• **What you are asked to do**: Repeat every record exactly, but omit the images.

*** Stored data

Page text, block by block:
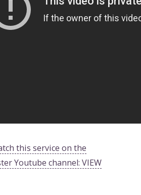
this service on the
Youtube channel: VIEW
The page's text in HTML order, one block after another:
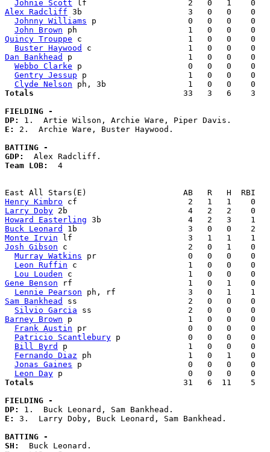
Johnie Scott
Alex Radcliff 3b                      3   0   0    0
Johnny Williams p                   0   0   0    0
John Brown
Quincy Trouppe c                      1   0   0    0
Buster Haywood
Dan Bankhead
p                        1   0   0    0
Webbo Clarke p                      0   0   0    0
Gentry Jessup p                     1   0   0    0
Clyde Nelson
Totals
33   3   6    3
FIELDING -
DP:
E: 2.  Archie Ware, Buster Haywood.
BATTING -
GDP:
Team LOB: 4
Henry Kimbro
Larry Doby
Howard Easterling
Buck Leonard
Monte Irvin
Josh Gibson c                         2   0   1    0
Murray Watkins pr                   0   0   0    0
Leon Ruffin c                       1   0   0    0
Lou Louden
Gene Benson rf                        1   0   1    0
Lennie Pearson
Sam Bankhead
ss                       2   0   0    0
Silvio Garcia
Barney Brown p                        1   0   0    0
Frank Austin pr                     0   0   0    0
Patricio Scantlebury p              0   0   0    0
Bill Byrd
p                         1   0   0    0
Fernando Diaz ph                    1   0   1    0
Jonas Gaines p                      0   0   0    0
Leon Day
Totals
31   6  11    5
FIELDING -
DP:
E: 3.  Larry Doby, Buck Leonard, Sam Bankhead.
BATTING -
SH:
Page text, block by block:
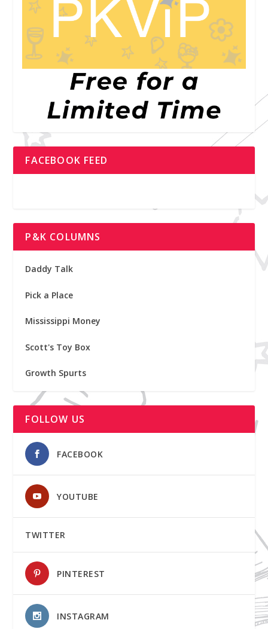
FACEBOOK FEED
P&K COLUMNS
Daddy Talk
Pick a Place
Mississippi Money
Scott's Toy Box
Growth Spurts
FOLLOW US
FACEBOOK
YOUTUBE
TWITTER
PINTEREST
INSTAGRAM
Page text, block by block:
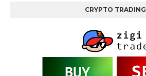
CRYPTO TRADING
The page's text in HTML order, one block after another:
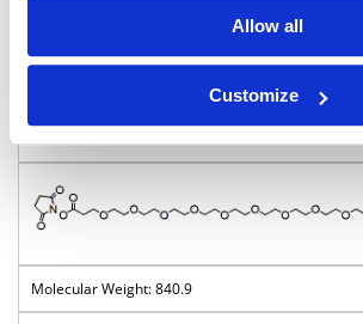
Allow all
Customize
Bis-PEG12-NHS ester
840.9
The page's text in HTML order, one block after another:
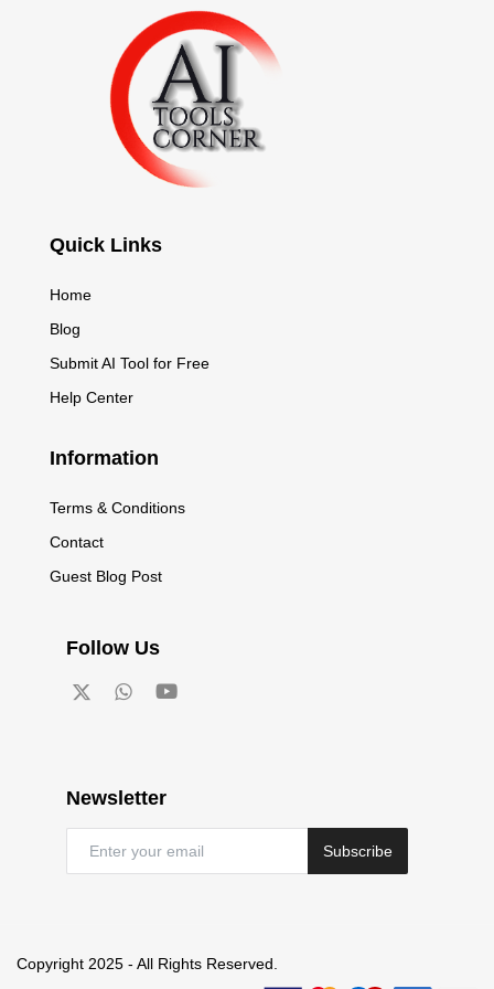
Quick Links
Home
Blog
Submit AI Tool for Free
Help Center
Information
Terms & Conditions
Contact
Guest Blog Post
Follow Us
Newsletter
Subscribe
Copyright 2025 - All Rights Reserved.
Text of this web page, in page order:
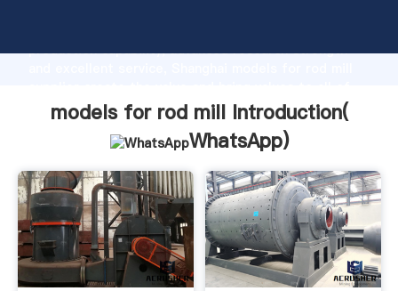
production capability, advanced research strength
customers.
models for rod mill Introduction(
WhatsApp)
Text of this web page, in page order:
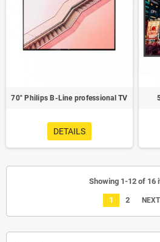
70" Philips B-Line professional TV
DETAILS
Showing 1-12 of 16
1 2 NEXT
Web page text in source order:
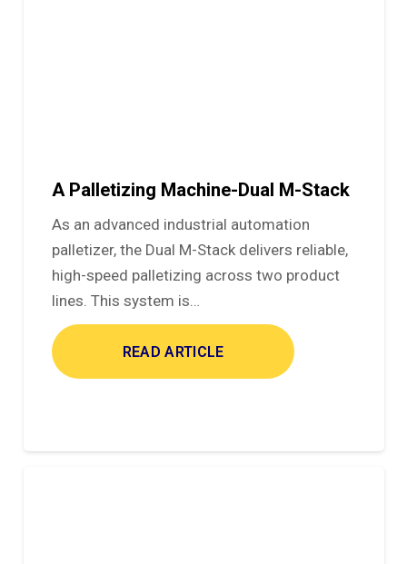
A Palletizing Machine-Dual M-Stack
As an advanced industrial automation
palletizer, the Dual M-Stack delivers reliable,
high-speed palletizing across two product
lines. This system is…
READ ARTICLE
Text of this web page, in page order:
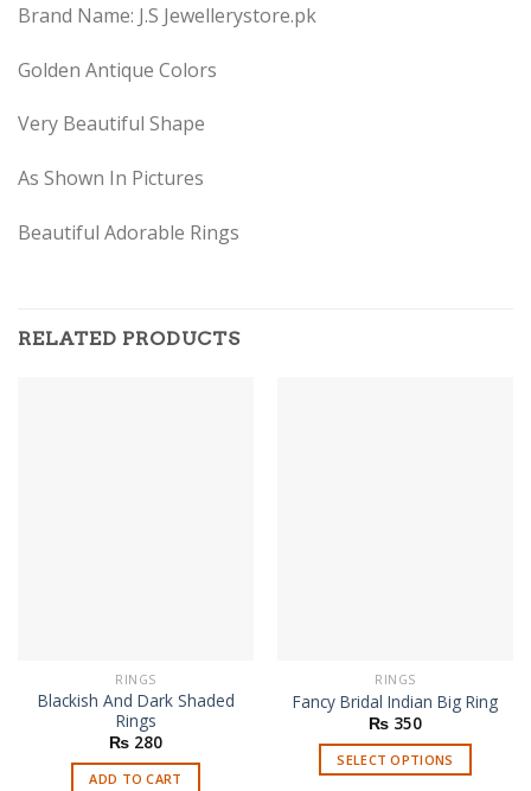
Brand Name: J.S Jewellerystore.pk
Golden Antique Colors
Very Beautiful Shape
As Shown In Pictures
Beautiful Adorable Rings
RELATED PRODUCTS
RINGS
Blackish And Dark Shaded
Rings
₨ 280
ADD TO CART
RINGS
Fancy Bridal Indian Big Ring
₨ 350
SELECT OPTIONS
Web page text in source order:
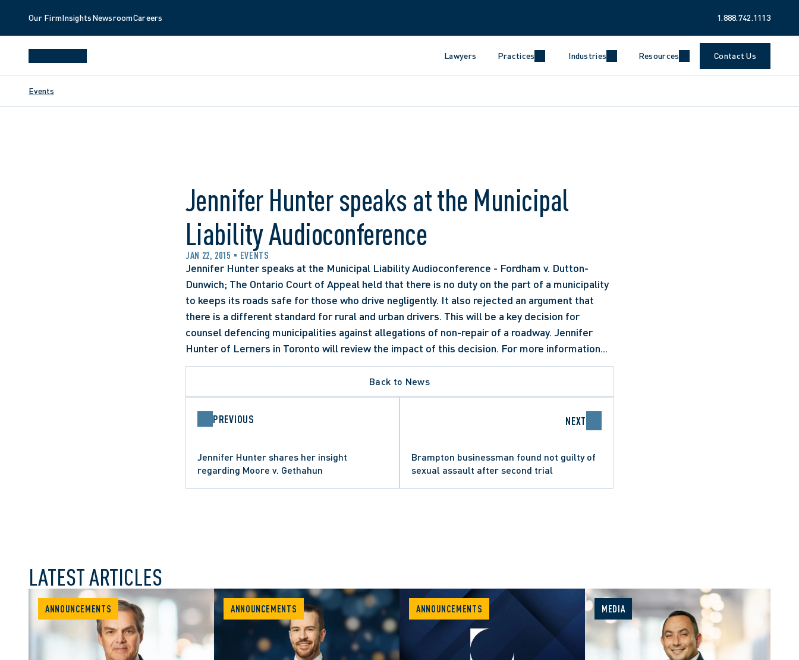
Our FirmInsightsNewsroomCareers 1.888.742.1113
Lawyers Practices Industries Resources Contact Us
Events
Jennifer Hunter speaks at the Municipal
Liability Audioconference
JAN 22, 2015 EVENTS
Jennifer Hunter speaks at the Municipal Liability Audioconference - Fordham v. Dutton-
Dunwich; The Ontario Court of Appeal held that there is no duty on the part of a municipality
to keeps its roads safe for those who drive negligently. It also rejected an argument that
there is a different standard for rural and urban drivers. This will be a key decision for
counsel defencing municipalities against allegations of non-repair of a roadway. Jennifer
Hunter of Lerners in Toronto will review the impact of this decision. For more information...
Back to News
PREVIOUS
Jennifer Hunter shares her insight
regarding Moore v. Gethahun
NEXT
Brampton businessman found not guilty of
sexual assault after second trial
LATEST ARTICLES
ANNOUNCEMENTS ANNOUNCEMENTS ANNOUNCEMENTS MEDIA
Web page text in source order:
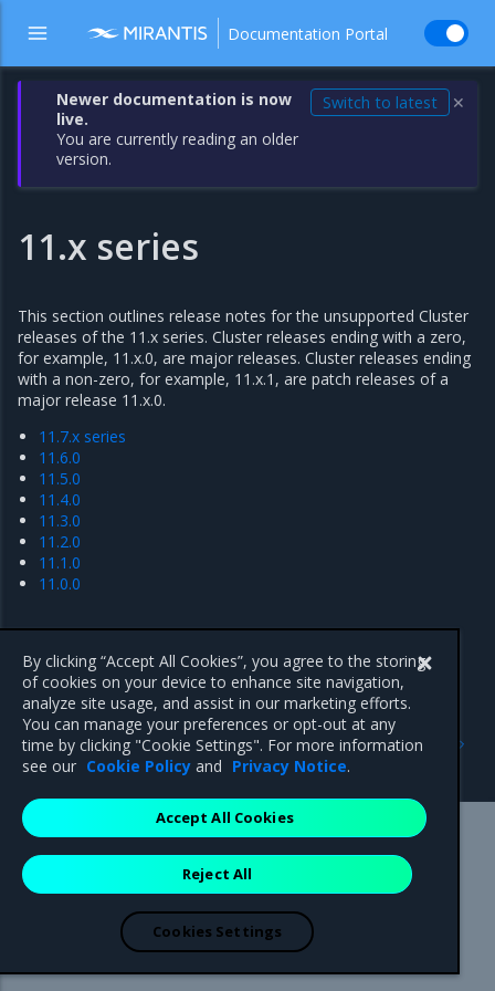
Documentation Portal
Newer documentation is now
live.
You are currently reading an older
version.
Switch to latest ✕
11.x series
This section outlines release notes for the unsupported Cluster
releases of the 11.x series. Cluster releases ending with a zero,
for example, 11.x.0, are major releases. Cluster releases ending
with a non-zero, for example, 11.x.1, are patch releases of a
major release 11.x.0.
11.7.x series
11.6.0
11.5.0
11.4.0
11.3.0
11.2.0
11.1.0
11.0.0
11.7.x series
Previous
Artifacts
Mirantis Inc.900 E Hamilton Avenue, Suite 650,
Campbell, CA 95008 +1-650-963-9828
are registered trademarks of Mirantis, Inc. All other trademarks are the
property of their respective owners.
By clicking “Accept All Cookies”, you agree to the storing
of cookies on your device to enhance site navigation,
analyze site usage, and assist in our marketing efforts.
You can manage your preferences or opt-out at any
time by clicking "Cookie Settings". For more information
see our Cookie Policy and Privacy Notice.
Reject All
Accept All Cookies
Cookies Settings
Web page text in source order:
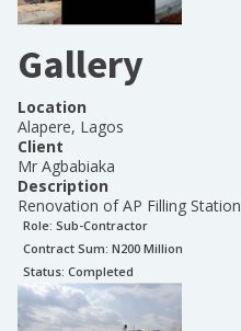
Gallery
Location
Alapere, Lagos
Client
Mr Agbabiaka
Description
Renovation of AP Filling Station
Role: Sub-Contractor
Contract Sum: N200 Million
Status: Completed
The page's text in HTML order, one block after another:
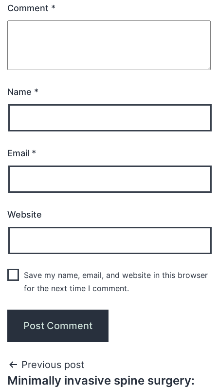
Comment *
Name *
Email *
Website
Save my name, email, and website in this browser
for the next time I comment.
Previous post
Minimally invasive spine surgery:
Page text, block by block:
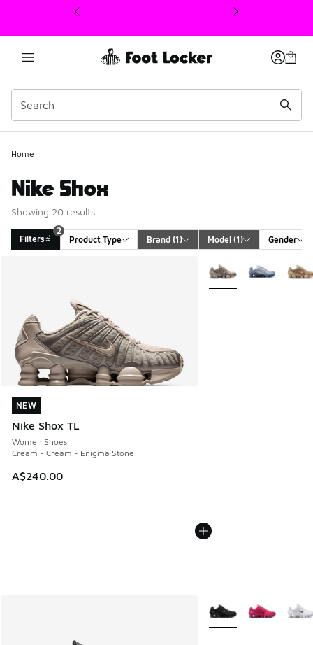
This link will open in a new window
Home
Nike Shox
Showing 20 results
Filters
2
Product Type
Brand (1) Model (1) Gender
NEW
Nike Shox TL
Women Shoes
Cream - Cream - Enigma Stone
A$240.00
NEW
More Colors Available
More Colors Available

******

• **Result of the task**:
Page text, block by block:
this service on the
Youtube channel: VIEW
The page's text in HTML order, one block after another:
Johnie Scott
Alex Radcliff 3b                      3   0   0    0
Johnny Williams p                   0   0   0    0
John Brown
Quincy Trouppe c                      1   0   0    0
Buster Haywood
Dan Bankhead
p                        1   0   0    0
Webbo Clarke p                      0   0   0    0
Gentry Jessup p                     1   0   0    0
Clyde Nelson
Totals
33   3   6    3
FIELDING -
DP:
E: 2.  Archie Ware, Buster Haywood.
BATTING -
GDP:
Team LOB: 4
Henry Kimbro
Larry Doby
Howard Easterling
Buck Leonard
Monte Irvin
Josh Gibson c                         2   0   1    0
Murray Watkins pr                   0   0   0    0
Leon Ruffin c                       1   0   0    0
Lou Louden
Gene Benson rf                        1   0   1    0
Lennie Pearson
Sam Bankhead
ss                       2   0   0    0
Silvio Garcia
Barney Brown p                        1   0   0    0
Frank Austin pr                     0   0   0    0
Patricio Scantlebury p              0   0   0    0
Bill Byrd
p                         1   0   0    0
Fernando Diaz ph                    1   0   1    0
Jonas Gaines p                      0   0   0    0
Leon Day
Totals
31   6  11    5
FIELDING -
DP:
E: 3.  Larry Doby, Buck Leonard, Sam Bankhead.
BATTING -
SH:
Page text, block by block:
FACEBOOK FEED
P&K COLUMNS
Daddy Talk
Pick a Place
Mississippi Money
Scott's Toy Box
Growth Spurts
FOLLOW US
FACEBOOK
YOUTUBE
TWITTER
PINTEREST
INSTAGRAM
Page text, block by block:
CRYPTO TRADING
The page's text in HTML order, one block after another:
Allow all
Customize
Bis-PEG12-NHS ester
840.9
The page's text in HTML order, one block after another:
Quick Links
Home
Blog
Submit AI Tool for Free
Help Center
Information
Terms & Conditions
Contact
Guest Blog Post
Follow Us
Newsletter
Subscribe
Copyright 2025 - All Rights Reserved.
Text of this web page, in page order:
production capability, advanced research strength
customers.
models for rod mill Introduction(
WhatsApp)
Text of this web page, in page order:
70" Philips B-Line professional TV
DETAILS
Showing 1-12 of 16
1 2 NEXT
Web page text in source order:
A Palletizing Machine-Dual M-Stack
As an advanced industrial automation
palletizer, the Dual M-Stack delivers reliable,
high-speed palletizing across two product
lines. This system is…
READ ARTICLE
Text of this web page, in page order:
Brand Name: J.S Jewellerystore.pk
Golden Antique Colors
Very Beautiful Shape
As Shown In Pictures
Beautiful Adorable Rings
RELATED PRODUCTS
RINGS
Blackish And Dark Shaded
Rings
₨ 280
ADD TO CART
RINGS
Fancy Bridal Indian Big Ring
₨ 350
SELECT OPTIONS
Web page text in source order:
Our FirmInsightsNewsroomCareers 1.888.742.1113
Lawyers Practices Industries Resources Contact Us
Events
Jennifer Hunter speaks at the Municipal
Liability Audioconference
JAN 22, 2015 EVENTS
Jennifer Hunter speaks at the Municipal Liability Audioconference - Fordham v. Dutton-
Dunwich; The Ontario Court of Appeal held that there is no duty on the part of a municipality
to keeps its roads safe for those who drive negligently. It also rejected an argument that
there is a different standard for rural and urban drivers. This will be a key decision for
counsel defencing municipalities against allegations of non-repair of a roadway. Jennifer
Hunter of Lerners in Toronto will review the impact of this decision. For more information...
Back to News
PREVIOUS
Jennifer Hunter shares her insight
regarding Moore v. Gethahun
NEXT
Brampton businessman found not guilty of
sexual assault after second trial
LATEST ARTICLES
ANNOUNCEMENTS ANNOUNCEMENTS ANNOUNCEMENTS MEDIA
Web page text in source order:
Documentation Portal
Newer documentation is now
live.
You are currently reading an older
version.
Switch to latest ✕
11.x series
This section outlines release notes for the unsupported Cluster
releases of the 11.x series. Cluster releases ending with a zero,
for example, 11.x.0, are major releases. Cluster releases ending
with a non-zero, for example, 11.x.1, are patch releases of a
major release 11.x.0.
11.7.x series
11.6.0
11.5.0
11.4.0
11.3.0
11.2.0
11.1.0
11.0.0
11.7.x series
Previous
Artifacts
Mirantis Inc.900 E Hamilton Avenue, Suite 650,
Campbell, CA 95008 +1-650-963-9828
are registered trademarks of Mirantis, Inc. All other trademarks are the
property of their respective owners.
By clicking “Accept All Cookies”, you agree to the storing
of cookies on your device to enhance site navigation,
analyze site usage, and assist in our marketing efforts.
You can manage your preferences or opt-out at any
time by clicking "Cookie Settings". For more information
see our Cookie Policy and Privacy Notice.
Reject All
Accept All Cookies
Cookies Settings
Web page text in source order:
Gallery
Location
Alapere, Lagos
Client
Mr Agbabiaka
Description
Renovation of AP Filling Station
Role: Sub-Contractor
Contract Sum: N200 Million
Status: Completed
The page's text in HTML order, one block after another:
Comment *
Name *
Email *
Website
Save my name, email, and website in this browser
for the next time I comment.
Previous post
Minimally invasive spine surgery:
Page text, block by block:
This link will open in a new window
Home
Nike Shox
Showing 20 results
Filters
2
Product Type
Brand (1) Model (1) Gender
NEW
Nike Shox TL
Women Shoes
Cream - Cream - Enigma Stone
A$240.00
NEW
More Colors Available
More Colors Available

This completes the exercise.